Please write out only the lines from the line with "Installation (6, 210, 41, 219)" to the line with "on X11, open", inclusive, exactly as they stand below, without the pictures.

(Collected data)

* * * * *

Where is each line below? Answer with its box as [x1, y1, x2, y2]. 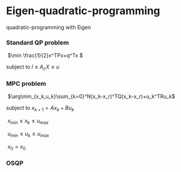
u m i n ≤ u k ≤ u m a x [7, 130, 50, 138]
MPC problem [6, 79, 46, 87]
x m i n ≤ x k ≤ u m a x [7, 117, 49, 125]
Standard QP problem [6, 38, 69, 47]
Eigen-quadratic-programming [6, 4, 160, 18]
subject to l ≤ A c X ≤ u [6, 63, 60, 72]
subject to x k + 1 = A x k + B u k [6, 105, 74, 113]
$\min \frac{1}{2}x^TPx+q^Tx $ [7, 52, 83, 59]
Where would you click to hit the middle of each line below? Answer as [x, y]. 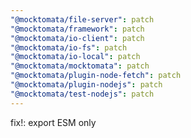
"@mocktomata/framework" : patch [77, 29]
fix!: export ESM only [53, 122]
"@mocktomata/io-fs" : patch [69, 47]
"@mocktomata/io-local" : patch [75, 57]
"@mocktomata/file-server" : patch [82, 19]
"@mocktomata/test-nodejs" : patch [82, 94]
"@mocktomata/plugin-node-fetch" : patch [96, 76]
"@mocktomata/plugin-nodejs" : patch [86, 85]
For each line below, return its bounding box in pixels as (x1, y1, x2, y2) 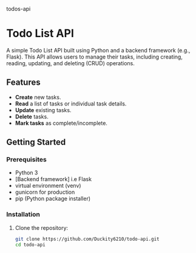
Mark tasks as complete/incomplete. (15, 119, 108, 127)
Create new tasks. (15, 93, 61, 101)
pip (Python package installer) (15, 195, 91, 202)
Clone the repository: (15, 224, 69, 231)
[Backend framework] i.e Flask (15, 176, 92, 183)
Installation (6, 210, 41, 219)
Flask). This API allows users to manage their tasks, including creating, (6, 53, 183, 60)
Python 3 (15, 169, 38, 176)
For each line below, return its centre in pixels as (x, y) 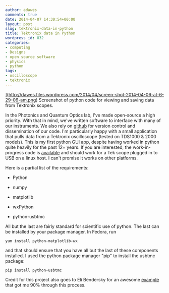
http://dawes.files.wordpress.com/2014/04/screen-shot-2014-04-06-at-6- (86, 94)
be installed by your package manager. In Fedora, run (61, 231)
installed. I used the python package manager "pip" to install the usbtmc (80, 256)
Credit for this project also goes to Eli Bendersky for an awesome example (82, 279)
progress (15, 152)
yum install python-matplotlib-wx (42, 241)
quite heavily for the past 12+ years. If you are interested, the (69, 147)
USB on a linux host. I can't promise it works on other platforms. (71, 158)
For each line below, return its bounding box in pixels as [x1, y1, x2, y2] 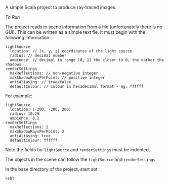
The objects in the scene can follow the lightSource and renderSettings [5, 156, 156, 162]
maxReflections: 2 [10, 125, 49, 130]
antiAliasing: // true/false [10, 80, 71, 85]
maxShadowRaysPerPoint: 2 [10, 129, 65, 134]
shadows [5, 62, 22, 67]
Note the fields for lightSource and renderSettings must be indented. [5, 147, 150, 153]
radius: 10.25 [10, 111, 39, 116]
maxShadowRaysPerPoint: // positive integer [10, 75, 105, 80]
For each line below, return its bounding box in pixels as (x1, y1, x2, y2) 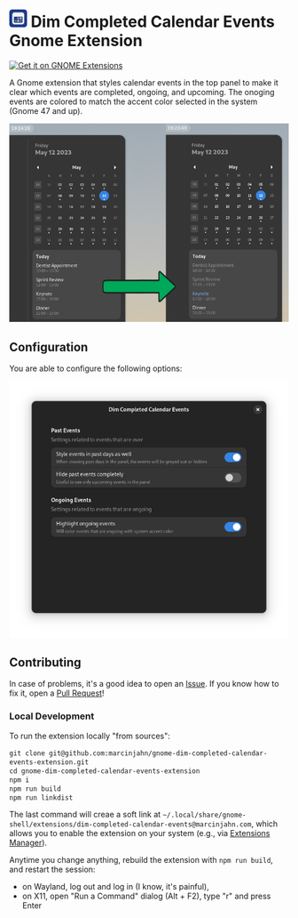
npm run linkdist (9, 793, 74, 802)
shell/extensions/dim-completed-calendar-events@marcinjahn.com (9, 819, 252, 829)
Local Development (9, 710, 95, 722)
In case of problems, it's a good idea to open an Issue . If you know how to (9, 679, 279, 689)
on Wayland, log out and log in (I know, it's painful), (21, 881, 210, 891)
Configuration (9, 339, 89, 355)
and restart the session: (9, 864, 96, 874)
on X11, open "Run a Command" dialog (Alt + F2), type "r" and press (21, 890, 271, 901)
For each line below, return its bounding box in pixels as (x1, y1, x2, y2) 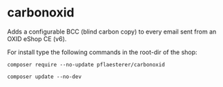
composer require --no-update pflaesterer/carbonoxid (7, 61, 166, 68)
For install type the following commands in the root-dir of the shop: (7, 48, 198, 56)
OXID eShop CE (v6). (7, 34, 67, 42)
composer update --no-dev (7, 73, 81, 80)
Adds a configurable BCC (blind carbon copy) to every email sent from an (7, 27, 217, 36)
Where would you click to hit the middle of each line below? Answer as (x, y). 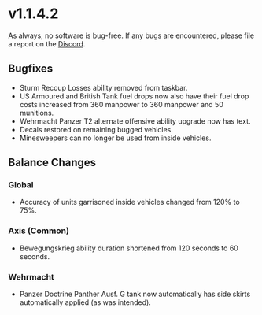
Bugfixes (31, 69)
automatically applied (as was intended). (85, 302)
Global (21, 185)
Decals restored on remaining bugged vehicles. (96, 129)
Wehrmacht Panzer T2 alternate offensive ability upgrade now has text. (135, 121)
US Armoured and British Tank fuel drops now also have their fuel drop (134, 96)
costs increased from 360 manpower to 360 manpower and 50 (122, 104)
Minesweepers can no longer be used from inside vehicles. (115, 138)
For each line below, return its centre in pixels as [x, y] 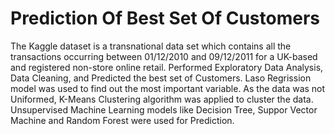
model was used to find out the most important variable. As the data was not [168, 88]
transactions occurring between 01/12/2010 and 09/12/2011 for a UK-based [164, 56]
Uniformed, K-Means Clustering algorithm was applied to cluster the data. [162, 99]
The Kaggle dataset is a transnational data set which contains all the [151, 46]
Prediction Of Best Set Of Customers [165, 18]
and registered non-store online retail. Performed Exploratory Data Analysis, [167, 67]
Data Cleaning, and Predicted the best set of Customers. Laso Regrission [161, 78]
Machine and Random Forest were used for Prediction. [122, 120]

* * * * *

- **Response for this exercise**
Installation (6, 210, 41, 219)
Flask). This API allows users to manage their tasks, including creating, (6, 53, 183, 60)
Python 3 (15, 169, 38, 176)
For each line below, return its centre in pixels as (x, y) 
http://dawes.files.wordpress.com/2014/04/screen-shot-2014-04-06-at-6- (86, 94)
be installed by your package manager. In Fedora, run (61, 231)
installed. I used the python package manager "pip" to install the usbtmc (80, 256)
Credit for this project also goes to Eli Bendersky for an awesome example (82, 279)
progress (15, 152)
yum install python-matplotlib-wx (42, 241)
quite heavily for the past 12+ years. If you are interested, the (69, 147)
USB on a linux host. I can't promise it works on other platforms. (71, 158)
For each line below, return its bounding box in pixels as [x1, y1, x2, y2] 
The objects in the scene can follow the lightSource and renderSettings [5, 156, 156, 162]
maxReflections: 2 [10, 125, 49, 130]
antiAliasing: // true/false [10, 80, 71, 85]
maxShadowRaysPerPoint: 2 [10, 129, 65, 134]
shadows [5, 62, 22, 67]
Note the fields for lightSource and renderSettings must be indented. [5, 147, 150, 153]
radius: 10.25 [10, 111, 39, 116]
maxShadowRaysPerPoint: // positive integer [10, 75, 105, 80]
For each line below, return its bounding box in pixels as (x1, y1, x2, y2) 
npm run linkdist (9, 793, 74, 802)
shell/extensions/dim-completed-calendar-events@marcinjahn.com (9, 819, 252, 829)
Local Development (9, 710, 95, 722)
In case of problems, it's a good idea to open an Issue . If you know how to (9, 679, 279, 689)
on Wayland, log out and log in (I know, it's painful), (21, 881, 210, 891)
Configuration (9, 339, 89, 355)
and restart the session: (9, 864, 96, 874)
on X11, open "Run a Command" dialog (Alt + F2), type "r" and press (21, 890, 271, 901)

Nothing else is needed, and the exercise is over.